They concede that fights occasionally erupt among some unruly transients waiting in line, but the merchants add that overall they have no complaints about the soup kitchen. The facility consists of a white clapboard house and fenced dining patio near the railroad tracks on Minnesota Street.

“There are some riffraff who eat at the place, but they never bother me,” said George Bunn, owner of Oceanside Auto Electric. “I’ve even served meals over there. Those people are doing good work, more than most of us will ever do. I won’t help drive ‘em out of here.”

Joe Whip, owner of Whip’s Garage, agrees.

“Brother Benno has a big heart,” said Whip, who gave the kitchen $100 when he heard of the campaign to force it out of town. “He feeds everyone, the poor, the sick. It’s cruel for anyone to talk about closing him down.”

Whip said he looks forward to the kitchen clients’ 5 o’clock arrival.

“The people wave at me through the window. They say hello. I like to see them pass by.”

Nick Sauer, a local attorney who is on the Brother Benno Foundation’s board of directors, said that kind of support runs deep around town.

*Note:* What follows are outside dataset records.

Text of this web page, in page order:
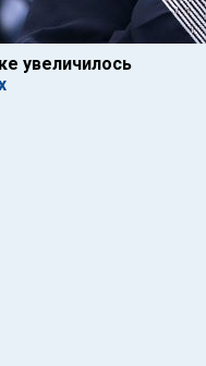
увеличилось
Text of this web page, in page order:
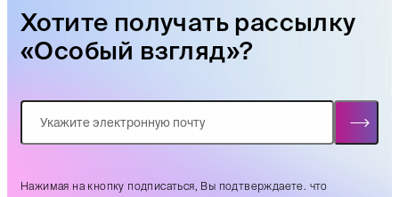
Хотите получать рассылку
«Особый взгляд»?
Нажимая на кнопку подписаться, Вы подтверждаете. что
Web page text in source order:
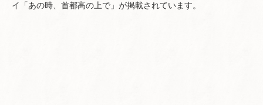
イ「あの時、首都高の上で」が掲載されています。
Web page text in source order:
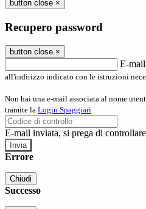
button close ×
Recupero password
button close ×
E-mail
all'indirizzo indicato con le istruzioni
Non hai una e-mail associata al nome
tramite la Login Spaggiari
E-mail inviata, si prega di
Errore
Chiudi
Successo
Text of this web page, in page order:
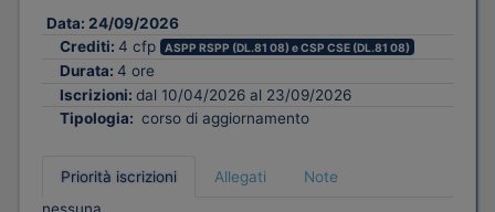
Data: 24/09/2026
Crediti: 4 cfp ASPP RSPP (DL.81 08) e CSP CSE (DL.81 08)
Durata: 4 ore
Iscrizioni: dal 10/04/2026 al 23/09/2026
Tipologia: corso di aggiornamento
Priorità iscrizioni Allegati
Note
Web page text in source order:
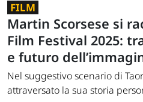
FILM
Martin Scorsese si
Film Festival 2025:
e futuro
Nel suggestivo scenario di
attraversato la sua storia
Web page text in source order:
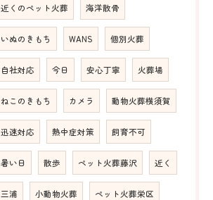
近くのペット火葬 海洋散骨
いぬのきもち WANS 個別火葬
自社対応 今日 安心丁寧 火葬場
ねこのきもち カメラ 動物火葬横須賀
迅速対応 熱中症対策 飼育不可
暑い日 散歩 ペット火葬藤沢 近く
三浦 小動物火葬 ペット火葬栄区
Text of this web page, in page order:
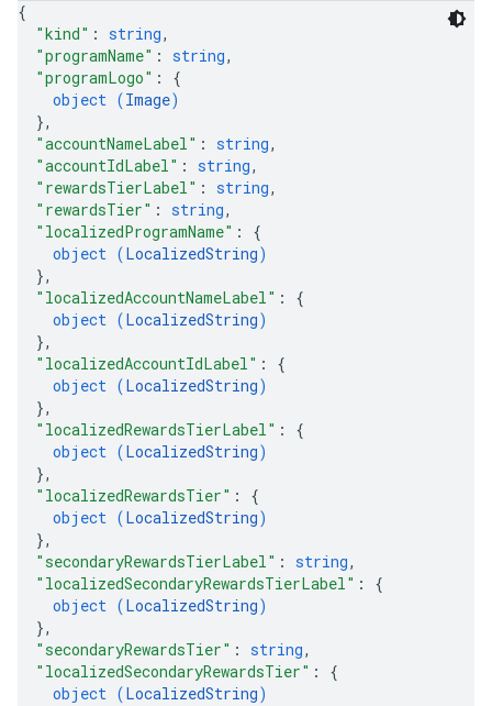
{
"kind" : string,
"programName" : string,
"programLogo" : {
object (Image)
},
"accountNameLabel" : string,
"accountIdLabel" : string,
"rewardsTierLabel" : string,
"rewardsTier" : string,
"localizedProgramName" : {
object (LocalizedString)
},
"localizedAccountNameLabel" : {
object (LocalizedString)
},
"localizedAccountIdLabel" : {
object (LocalizedString)
},
"localizedRewardsTierLabel" : {
object (LocalizedString)
},
"localizedRewardsTier" : {
object (LocalizedString)
},
"secondaryRewardsTierLabel" : string,
"localizedSecondaryRewardsTierLabel" : {
object (LocalizedString)
},
"secondaryRewardsTier" : string,
"localizedSecondaryRewardsTier" : {
object (LocalizedString)
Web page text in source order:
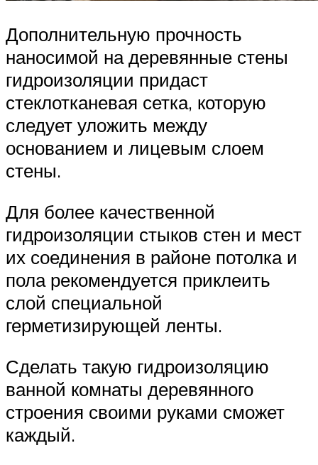
Дополнительную прочность
наносимой на деревянные стены
гидроизоляции придаст
стеклотканевая сетка, которую
следует уложить между
основанием и лицевым слоем
стены.
Для более качественной
гидроизоляции стыков стен и мест
их соединения в районе потолка и
пола рекомендуется приклеить
слой специальной
герметизирующей ленты.
Сделать такую гидроизоляцию
ванной комнаты деревянного
строения своими руками сможет
каждый.
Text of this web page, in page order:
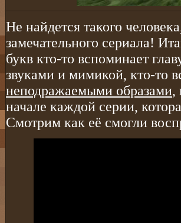
Не найдется такого
замечательного сериала!
букв кто-то вспоминает
звуками и мимикой, кто-то
неподражаемыми образами,
начале каждой серии,
Смотрим как её смогли
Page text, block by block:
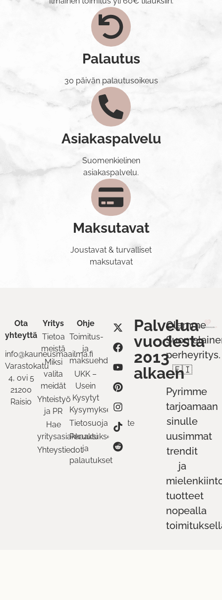
Palautus
30 päivän palautusoikeus
Asiakaspalvelu
Suomenkielinen
asiakaspalvelu.
Maksutavat
Joustavat & turvalliset
maksutavat
Ota
yhteyttä
info@kauneusmaailma.fi
Varastokatu
4, ovi 5
21200
Raisio
Yritys
Tietoa
meistä
Miksi
valita
meidät
Yhteistyö
ja PR
Hae
yritysasiakkaaksi
Yhteystiedot
Ohje
Toimitus-
ja
maksuehdot
UKK –
Usein
Kysytyt
Kysymykset
Tietosuojaseloste
Peruutukset
ja
palautukset
Palvelua
vuodesta
2013
alkaen
Olemme
perheyritys.
🇫🇮
Pyrimme
tarjoamaan
sinulle
uusimmat
trendit
ja
tuotteet
nopealla
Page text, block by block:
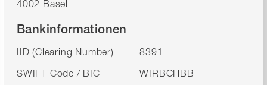
4002 Basel
Bankinformationen
IID (Clearing Number)
8391
SWIFT-Code / BIC
WIRBCHBB
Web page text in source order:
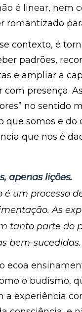
é linear, nem
romantizado
contexto, é
padrões,
e ampliar a
com presença.
no sentido
que somos e do
que nos é
apenas lições.
é um processo
As
tanto parte do
bem-sucedidas.
ecoa
o budismo,
a experiência
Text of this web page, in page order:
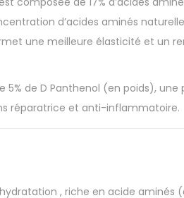
d’acides aminés
une meilleure élasticité et un
de D Panthenol (en poids),
réparatrice et anti-inflammatoire.
, riche en acide aminés
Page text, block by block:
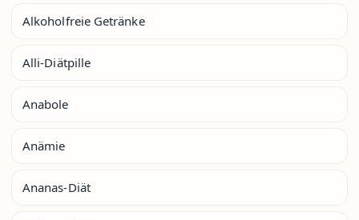
Alkoholfreie Getränke
Alli-Diätpille
Anabole
Anämie
Ananas-Diät
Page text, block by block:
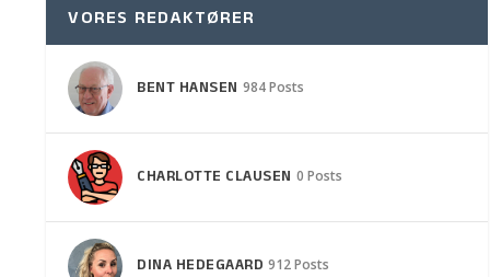
VORES REDAKTØRER
BENT HANSEN 984 Posts
CHARLOTTE CLAUSEN 0 Posts
DINA HEDEGAARD 912 Posts
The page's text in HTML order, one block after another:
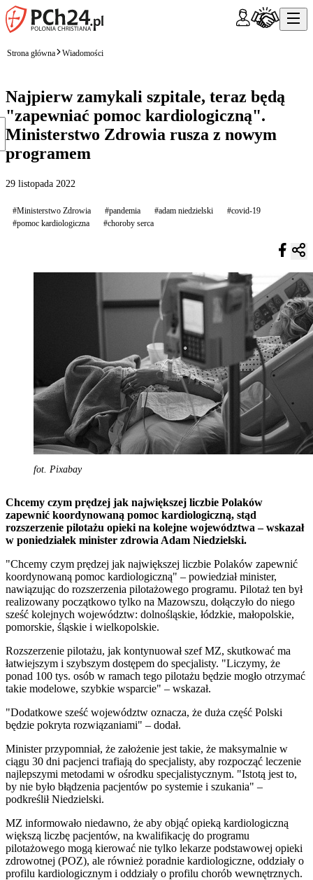
Strona główna Wiadomości
Najpierw zamykali szpitale, teraz będą
"zapewniać pomoc kardiologiczną".
Ministerstwo Zdrowia rusza z nowym
programem
29 listopada 2022
#Ministerstwo Zdrowia #pandemia #adam niedzielski
#covid-19
#pomoc kardiologiczna
#choroby serca
fot. Pixabay
Chcemy czym prędzej jak największej liczbie Polaków
zapewnić koordynowaną pomoc kardiologiczną, stąd
rozszerzenie pilotażu opieki na kolejne województwa – wskazał
w poniedziałek minister zdrowia Adam Niedzielski.
"Chcemy czym prędzej jak największej liczbie Polaków zapewnić
koordynowaną pomoc kardiologiczną" – powiedział minister,
nawiązując do rozszerzenia pilotażowego programu. Pilotaż ten był
realizowany początkowo tylko na Mazowszu, dołączyło do niego
sześć kolejnych województw: dolnośląskie, łódzkie, małopolskie,
pomorskie, śląskie i wielkopolskie.
Rozszerzenie pilotażu, jak kontynuował szef MZ, skutkować ma
łatwiejszym i szybszym dostępem do specjalisty. "Liczymy, że
ponad 100 tys. osób w ramach tego pilotażu będzie mogło otrzymać
takie modelowe, szybkie wsparcie" – wskazał.
"Dodatkowe sześć województw oznacza, że duża część Polski
będzie pokryta rozwiązaniami" – dodał.
Minister przypomniał, że założenie jest takie, że maksymalnie w
ciągu 30 dni pacjenci trafiają do specjalisty, aby rozpocząć leczenie
najlepszymi metodami w ośrodku specjalistycznym. "Istotą jest to,
by nie było błądzenia pacjentów po systemie i szukania" –
podkreślił Niedzielski.
MZ informowało niedawno, że aby objąć opieką kardiologiczną
większą liczbę pacjentów, na kwalifikację do programu
pilotażowego mogą kierować nie tylko lekarze podstawowej opieki
zdrowotnej (POZ), ale również poradnie kardiologiczne, oddziały o
profilu kardiologicznym i oddziały o profilu chorób wewnętrznych.
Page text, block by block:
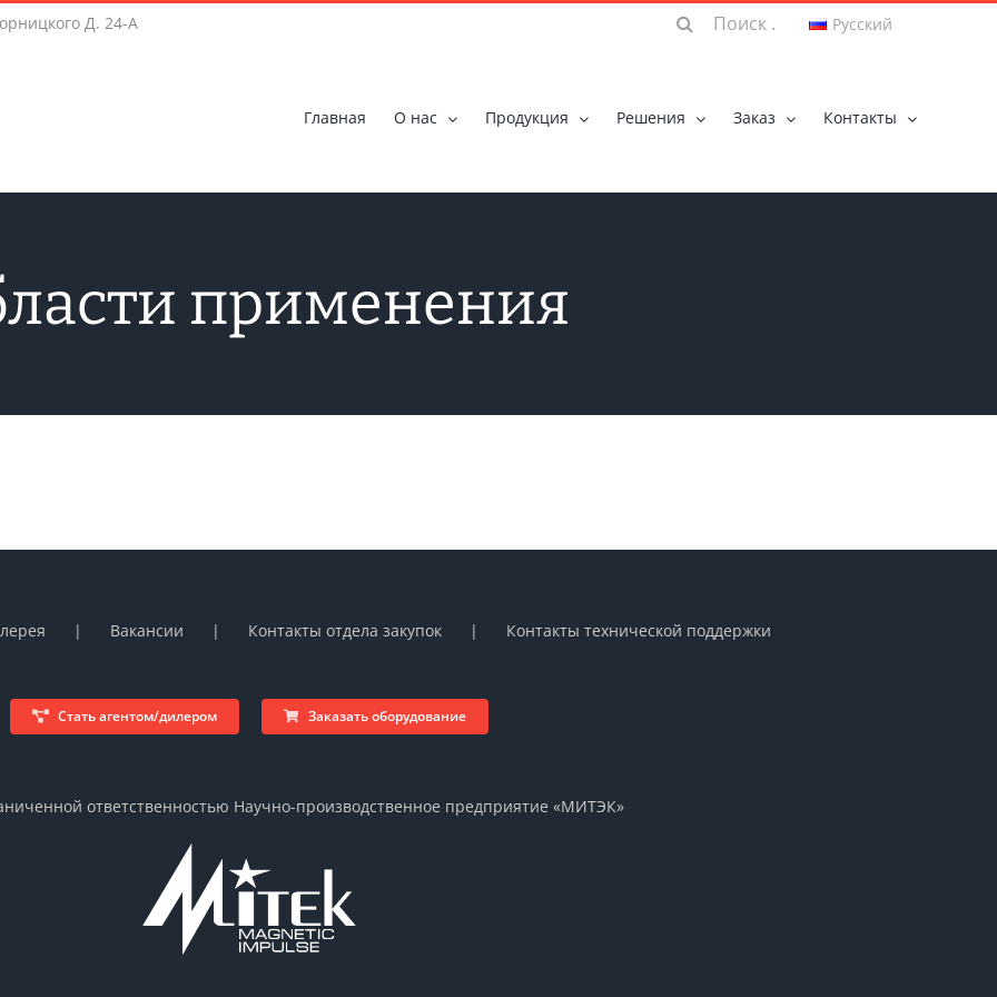
Д. 24-A
Результат
поиска:
Главная О нас Продукция Решения Заказ Контакты
применения
Вакансии Контакты отдела закупок Контакты технической поддержки
Стать агентом/дилером Заказать оборудование
ответственностью Научно-производственное предприятие «МИТЭК»
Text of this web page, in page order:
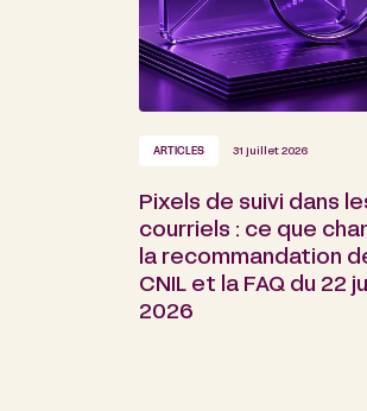
ARTICLES 31 juillet 2026
Pixels de suivi dans
courriels : ce que
la recommandation
CNIL et la FAQ du 22
2026
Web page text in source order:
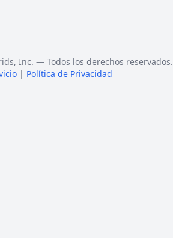
Inc. — Todos los derechos reservados.
| Política de Privacidad
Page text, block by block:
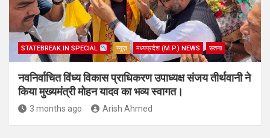
STATEBREAK.IN SPECIAL न्यूज़ मध्यप्रदेश (M.P.) NEWS सतना
नवनिर्वाचित विंध्य विकास प्राधिकरण उपाध्यक्ष संजय तीर्थवानी ने
किया मुख्यमंत्री मोहन यादव का भव्य स्वागत।
3 months ago Arish Ahmed

Sauer said a recent canvass indicated that 30 out of 43 business owners and residents within 300 feet of the kitchen support the operation.

“We want to be good neighbors, and I think we have been,” Sauer said. “There’s a tendency to blame Brother Benno’s for everything. That’s not fair, but we’re willing to do whatever we can to address the concerns because we care as much about the neighborhood as we do the poor.”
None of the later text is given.